=== Section Start ===

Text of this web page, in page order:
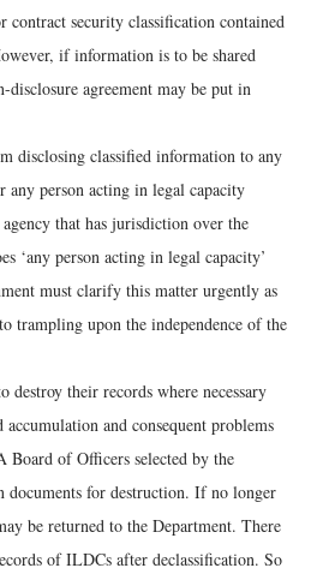
security classification contained
if information is to be shared
disclosure agreement may be put in
disclosing classified information to any
any person acting in legal capacity
that has jurisdiction over the
‘any person acting in legal capacity’
must clarify this matter urgently as
trampling upon the independence of the
their records where necessary
and consequent problems
Board of Officers selected by the
documents for destruction. If no longer
be returned to the Department. There
of ILDCs after declassification. So

=== Section End ===

### Instructions to follow
In the data, how many lines hold the word "this"? State that number alone.

### Response to the exercise
2